══ RECORDS FOR THIS EXERCISE ══

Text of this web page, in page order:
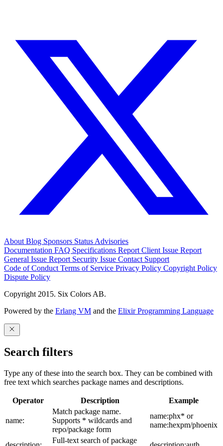
About Blog Sponsors Status Advisories
Documentation FAQ Specifications Report Client Issue Report
General Issue Report Security Issue Contact Support
Code of Conduct Terms of Service Privacy Policy Copyright Policy
Dispute Policy
Copyright 2015. Six Colors AB.
Powered by the Erlang VM and the Elixir Programming Language
Search filters
Type any of these into the search box. They can be combined with
free text which searches package names and descriptions.
Operator Description Example
name:
Match package name.
Supports * wildcards and
repo/package form
name:phx* or
name:hexpm/phoenix
Full-text search of package
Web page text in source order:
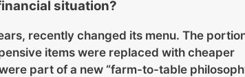
situation?
recently changed its menu. The
items were replaced with cheaper
part of a new “farm-to-table
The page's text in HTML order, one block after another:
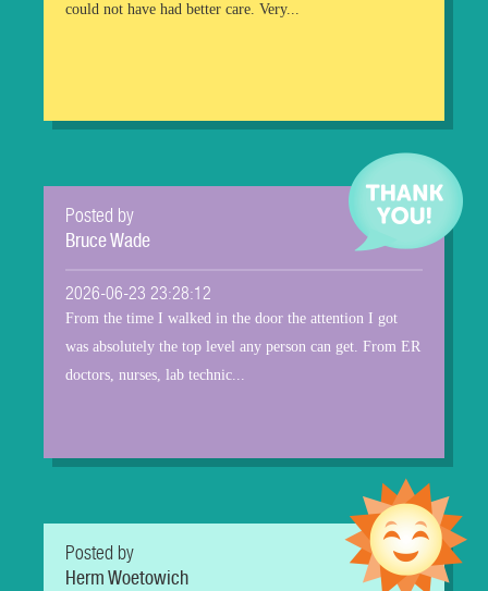
could not have had better care. Very...
Posted by
Bruce Wade
2026-06-23 23:28:12
From the time I walked in the door the attention I got
was absolutely the top level any person can get. From ER
doctors, nurses, lab technic...
Posted by
Herm Woetowich
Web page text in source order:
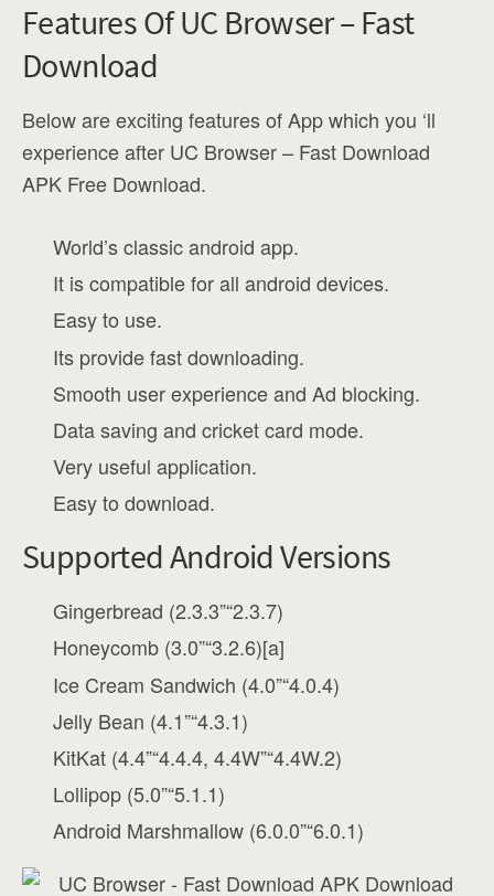
Features Of UC Browser – Fast
Download
Below are exciting features of App which you ‘ll
experience after UC Browser – Fast Download
APK Free Download.
World’s classic android app.
It is compatible for all android devices.
Easy to use.
Its provide fast downloading.
Smooth user experience and Ad blocking.
Data saving and cricket card mode.
Very useful application.
Easy to download.
Supported Android Versions
Gingerbread (2.3.3”“2.3.7)
Honeycomb (3.0”“3.2.6)[a]
Ice Cream Sandwich (4.0”“4.0.4)
Jelly Bean (4.1”“4.3.1)
KitKat (4.4”“4.4.4, 4.4W”“4.4W.2)
Lollipop (5.0”“5.1.1)
Android Marshmallow (6.0.0”“6.0.1)
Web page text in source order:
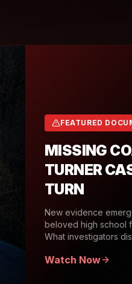
FEATURED
MISSING
TURNER
TURN
New evidence
beloved high school
What investigators
Watch Now
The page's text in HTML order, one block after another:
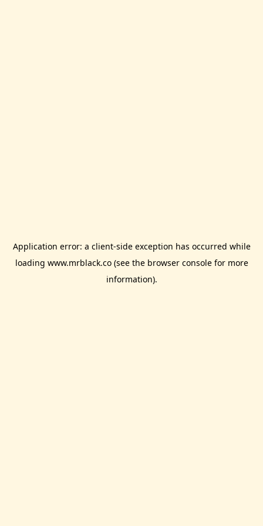
Application error: a client-side exception has occurred while
loading www.mrblack.co(see the browser consolefor more
information).
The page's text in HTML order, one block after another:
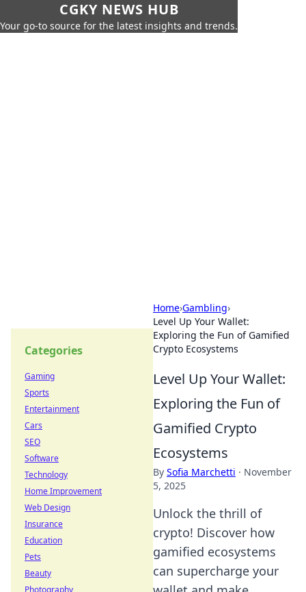
CGKY NEWS HUB
Your go-to source for the latest insights and trends.
Home›Gambling›
Level Up Your Wallet:
Exploring the Fun of Gamified
Crypto Ecosystems
Level Up Your Wallet:
Exploring the Fun of
Gamified Crypto
Ecosystems
By Sofia Marchetti · November
5, 2025
Unlock the thrill of
crypto! Discover how
gamified ecosystems
can supercharge your
Categories
Gaming
Sports
Entertainment
Cars
SEO
Software
Technology
Home Improvement
Web Design
Insurance
Education
Pets
Beauty
Photography
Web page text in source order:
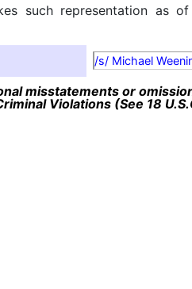
such representation as
/s/ Michael
misstatements or
Violations (See 18
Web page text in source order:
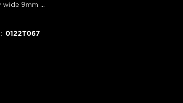
9mm ...
: 0122T067
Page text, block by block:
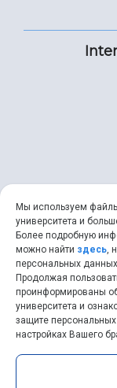
Samara University
Мы используем
университета и
Более подробную
можно найти здесь,
персональных
Продолжая
проинформированы
университета и
защите
настройках Вашего
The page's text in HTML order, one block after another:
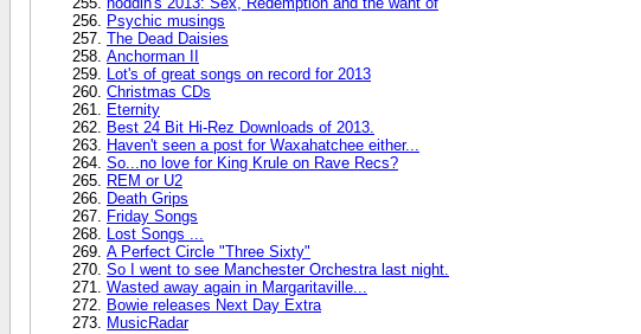
Psychic musings
The Dead Daisies
Anchorman II
Lot's of great songs on record for 2013
Christmas CDs
Eternity
Best 24 Bit Hi-Rez Downloads of 2013.
Haven't seen a post for Waxahatchee either...
So...no love for King Krule on Rave Recs?
REM or U2
Death Grips
Friday Songs
Lost Songs ...
A Perfect Circle "Three Sixty"
So I went to see Manchester Orchestra last night.
Wasted away again in Margaritaville...
Bowie releases Next Day Extra
MusicRadar
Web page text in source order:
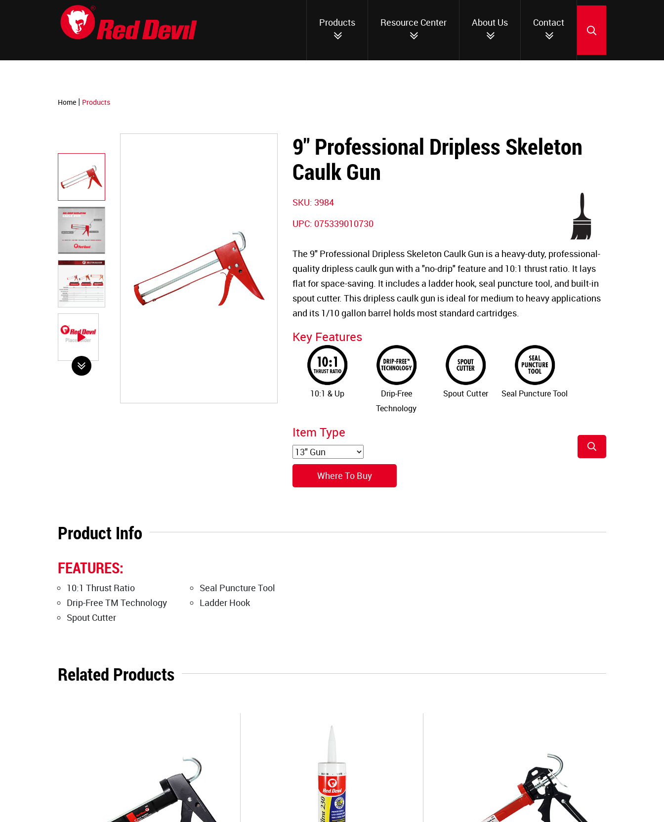
Products
Resource Center About Us Contact
Home | Products
9" Professional Dripless Skeleton
Caulk Gun
SKU: 3984
UPC: 075339010730
The 9" Professional Dripless Skeleton Caulk Gun is a heavy-duty, professional-
quality dripless caulk gun with a "no-drip" feature and 10:1 thrust ratio. It lays
flat for space-saving. It includes a ladder hook, seal puncture tool, and built-in
spout cutter. This dripless caulk gun is ideal for medium to heavy applications
and its 1/10 gallon barrel holds most standard cartridges.
Key Features
10:1 & Up
Drip-Free
Technology
Spout Cutter Seal Puncture Tool
Item Type
Where To Buy
Product Info
FEATURES:
10:1 Thrust Ratio
Drip-Free TM Technology
Spout Cutter
Seal Puncture Tool
Ladder Hook
Related Products
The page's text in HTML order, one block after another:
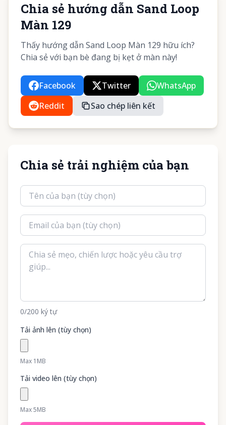
Chia sẻ hướng dẫn Sand Loop
Màn 129
Thấy hướng dẫn Sand Loop Màn 129 hữu ích?
Chia sẻ với bạn bè đang bị kẹt ở màn này!
Facebook Twitter
WhatsApp
Reddit
Sao chép liên kết
Chia sẻ trải nghiệm của bạn
0/200 ký tự
Tải ảnh lên (tùy chọn)
Max 1MB
Tải video lên (tùy chọn)
Max 5MB
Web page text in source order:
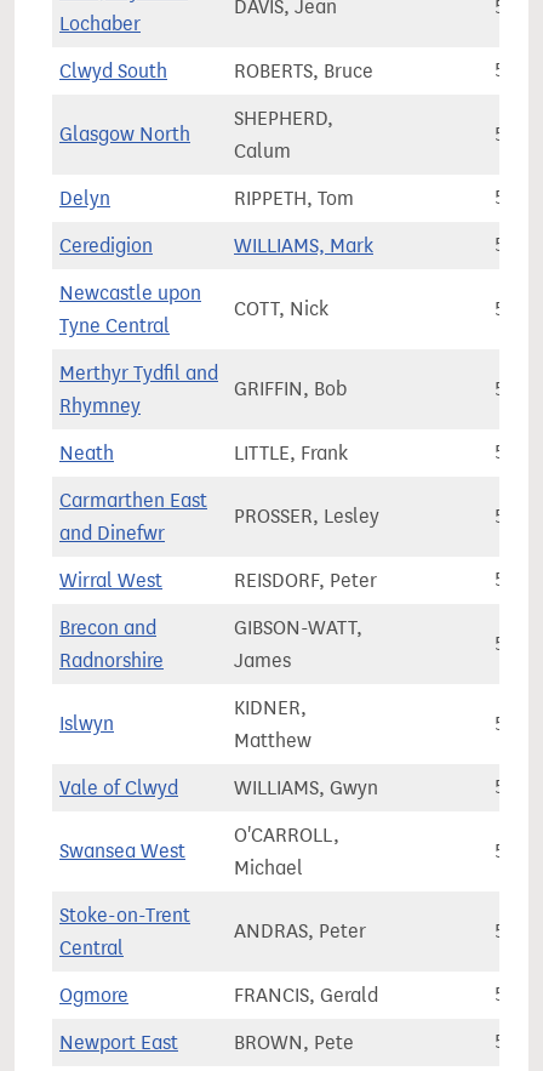
Lochaber
DAVIS, Jean
Clwyd South ROBERTS, Bruce
Glasgow North
SHEPHERD,
Calum
Delyn RIPPETH, Tom
Ceredigion WILLIAMS, Mark
Newcastle upon
Tyne Central
COTT, Nick
Merthyr Tydfil and
Rhymney
GRIFFIN, Bob
Neath LITTLE, Frank
Carmarthen East
and Dinefwr
PROSSER, Lesley
Wirral West REISDORF, Peter
Brecon and
Radnorshire
GIBSON-WATT,
James
Islwyn
KIDNER,
Matthew
Vale of Clwyd WILLIAMS, Gwyn
Swansea West
O'CARROLL,
Michael
Stoke-on-Trent
Central
ANDRAS, Peter
Ogmore FRANCIS, Gerald
Newport East BROWN, Pete
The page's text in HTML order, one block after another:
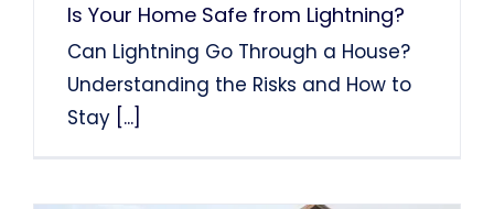
Is Your Home Safe from Lightning?
Can Lightning Go Through a House?
Understanding the Risks and How to
Stay[...]
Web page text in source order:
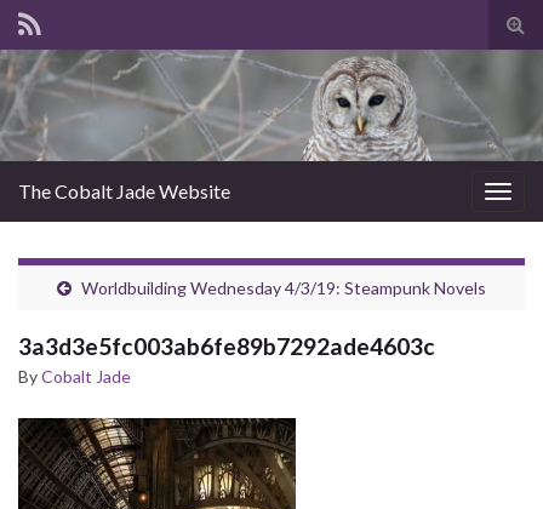
The Cobalt Jade Website
Worldbuilding Wednesday 4/3/19: Steampunk Novels
3a3d3e5fc003ab6fe89b7292ade4603c
ByCobalt Jade
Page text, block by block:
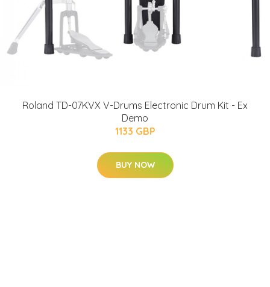
Roland TD-07KVX V-Drums Electronic Drum Kit - Ex
Demo
1133 GBP
BUY NOW
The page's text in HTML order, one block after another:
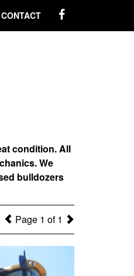
CONTACT
condition. All
We
bulldozers
Page 1 of 1
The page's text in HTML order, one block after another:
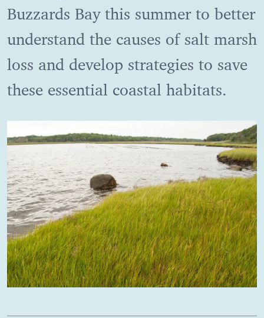
Buzzards Bay this summer to better
understand the causes of salt marsh
loss and develop strategies to save
these essential coastal habitats.
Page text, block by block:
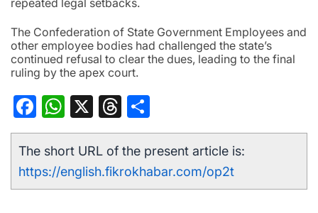
repeated legal setbacks.
The Confederation of State Government Employees and
other employee bodies had challenged the state’s
continued refusal to clear the dues, leading to the final
ruling by the apex court.
Facebook
WhatsApp
X Threads
The short URL of the present article is:
https://english.fikrokhabar.com/op2t

═══

• TASK GOAL: Word for word, repeat the lines above from the one with "Easy to use." through the one with "UPC: 075339010730", and nothing beyond them. Omit the pictures.

• FINISHED EXERCISE:
Easy to use.
Its provide fast downloading.
Smooth user experience and Ad blocking.
Data saving and cricket card mode.
Very useful application.
Easy to download.
Supported Android Versions
Gingerbread (2.3.3”“2.3.7)
Honeycomb (3.0”“3.2.6)[a]
Ice Cream Sandwich (4.0”“4.0.4)
Jelly Bean (4.1”“4.3.1)
KitKat (4.4”“4.4.4, 4.4W”“4.4W.2)
Lollipop (5.0”“5.1.1)
Android Marshmallow (6.0.0”“6.0.1)
Web page text in source order:
FEATURED
MISSING
TURNER
TURN
New evidence
beloved high school
What investigators
Watch Now
The page's text in HTML order, one block after another:
Application error: a client-side exception has occurred while
loading www.mrblack.co(see the browser consolefor more
information).
The page's text in HTML order, one block after another:
CGKY NEWS HUB
Your go-to source for the latest insights and trends.
Home›Gambling›
Level Up Your Wallet:
Exploring the Fun of Gamified
Crypto Ecosystems
Level Up Your Wallet:
Exploring the Fun of
Gamified Crypto
Ecosystems
By Sofia Marchetti · November
5, 2025
Unlock the thrill of
crypto! Discover how
gamified ecosystems
can supercharge your
Categories
Gaming
Sports
Entertainment
Cars
SEO
Software
Technology
Home Improvement
Web Design
Insurance
Education
Pets
Beauty
Photography
Web page text in source order:
such representation as
/s/ Michael
misstatements or
Violations (See 18
Web page text in source order:
9mm ...
: 0122T067
Page text, block by block:
Samara University
Мы используем
университета и
Более подробную
можно найти здесь,
персональных
Продолжая
проинформированы
университета и
защите
настройках Вашего
The page's text in HTML order, one block after another:
Psychic musings
The Dead Daisies
Anchorman II
Lot's of great songs on record for 2013
Christmas CDs
Eternity
Best 24 Bit Hi-Rez Downloads of 2013.
Haven't seen a post for Waxahatchee either...
So...no love for King Krule on Rave Recs?
REM or U2
Death Grips
Friday Songs
Lost Songs ...
A Perfect Circle "Three Sixty"
So I went to see Manchester Orchestra last night.
Wasted away again in Margaritaville...
Bowie releases Next Day Extra
MusicRadar
Web page text in source order:
Products
Resource Center About Us Contact
Home | Products
9" Professional Dripless Skeleton
Caulk Gun
SKU: 3984
UPC: 075339010730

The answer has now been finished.